(WORK REQUIRED): Transcribe the following records exactly, images excluded.
· · · · · · ·
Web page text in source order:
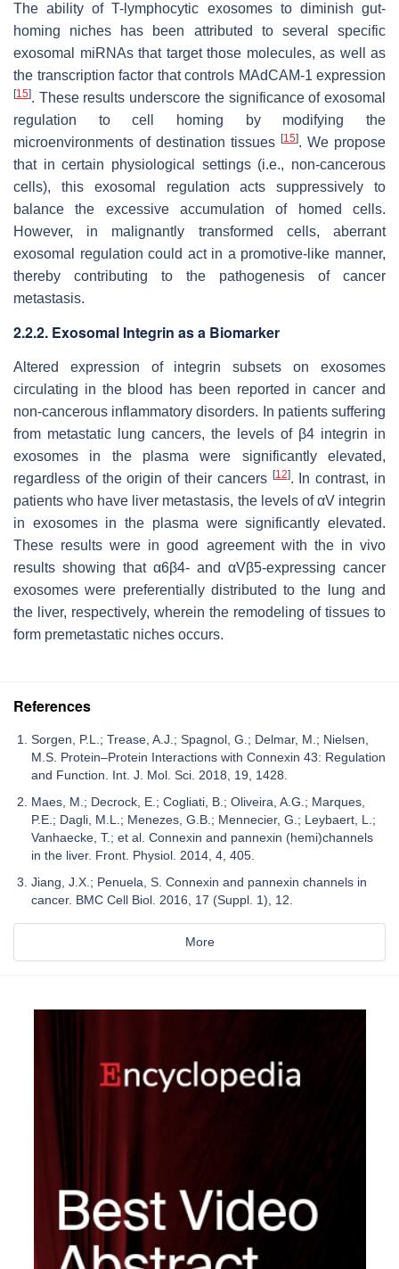
The ability of T-lymphocytic exosomes to diminish gut-
homing niches has been attributed to several specific
exosomal miRNAs that target those molecules, as well as
the transcription factor that controls MAdCAM-1 expression
[15]. These results underscore the significance of exosomal
regulation to cell homing by modifying the
microenvironments of destination tissues [15]. We propose
that in certain physiological settings (i.e., non-cancerous
cells), this exosomal regulation acts suppressively to
balance the excessive accumulation of homed cells.
However, in malignantly transformed cells, aberrant
exosomal regulation could act in a promotive-like manner,
thereby contributing to the pathogenesis of cancer
metastasis.
2.2.2. Exosomal Integrin as a Biomarker
Altered expression of integrin subsets on exosomes
circulating in the blood has been reported in cancer and
non-cancerous inflammatory disorders. In patients suffering
from metastatic lung cancers, the levels of β4 integrin in
exosomes in the plasma were significantly elevated,
regardless of the origin of their cancers [12]. In contrast, in
patients who have liver metastasis, the levels of αV integrin
in exosomes in the plasma were significantly elevated.
These results were in good agreement with the in vivo
results showing that α6β4- and αVβ5-expressing cancer
exosomes were preferentially distributed to the lung and
the liver, respectively, wherein the remodeling of tissues to
form premetastatic niches occurs.
References
Sorgen, P.L.; Trease, A.J.; Spagnol, G.; Delmar, M.; Nielsen,
M.S. Protein–Protein Interactions with Connexin 43: Regulation
and Function. Int. J. Mol. Sci. 2018, 19, 1428.
Maes, M.; Decrock, E.; Cogliati, B.; Oliveira, A.G.; Marques,
P.E.; Dagli, M.L.; Menezes, G.B.; Mennecier, G.; Leybaert, L.;
Vanhaecke, T.; et al. Connexin and pannexin (hemi)channels
in the liver. Front. Physiol. 2014, 4, 405.
Jiang, J.X.; Penuela, S. Connexin and pannexin channels in
cancer. BMC Cell Biol. 2016, 17 (Suppl. 1), 12.
More
· · · · · · ·
(RESPONSE FOR THIS EXERCISE):
Web page text in source order:
The ability of T-lymphocytic exosomes to diminish gut-
homing niches has been attributed to several specific
exosomal miRNAs that target those molecules, as well as
the transcription factor that controls MAdCAM-1 expression
[15]. These results underscore the significance of exosomal
regulation to cell homing by modifying the
microenvironments of destination tissues [15]. We propose
that in certain physiological settings (i.e., non-cancerous
cells), this exosomal regulation acts suppressively to
balance the excessive accumulation of homed cells.
However, in malignantly transformed cells, aberrant
exosomal regulation could act in a promotive-like manner,
thereby contributing to the pathogenesis of cancer
metastasis.
2.2.2. Exosomal Integrin as a Biomarker
Altered expression of integrin subsets on exosomes
circulating in the blood has been reported in cancer and
non-cancerous inflammatory disorders. In patients suffering
from metastatic lung cancers, the levels of β4 integrin in
exosomes in the plasma were significantly elevated,
regardless of the origin of their cancers [12]. In contrast, in
patients who have liver metastasis, the levels of αV integrin
in exosomes in the plasma were significantly elevated.
These results were in good agreement with the in vivo
results showing that α6β4- and αVβ5-expressing cancer
exosomes were preferentially distributed to the lung and
the liver, respectively, wherein the remodeling of tissues to
form premetastatic niches occurs.
References
Sorgen, P.L.; Trease, A.J.; Spagnol, G.; Delmar, M.; Nielsen,
M.S. Protein–Protein Interactions with Connexin 43: Regulation
and Function. Int. J. Mol. Sci. 2018, 19, 1428.
Maes, M.; Decrock, E.; Cogliati, B.; Oliveira, A.G.; Marques,
P.E.; Dagli, M.L.; Menezes, G.B.; Mennecier, G.; Leybaert, L.;
Vanhaecke, T.; et al. Connexin and pannexin (hemi)channels
in the liver. Front. Physiol. 2014, 4, 405.
Jiang, J.X.; Penuela, S. Connexin and pannexin channels in
cancer. BMC Cell Biol. 2016, 17 (Suppl. 1), 12.
More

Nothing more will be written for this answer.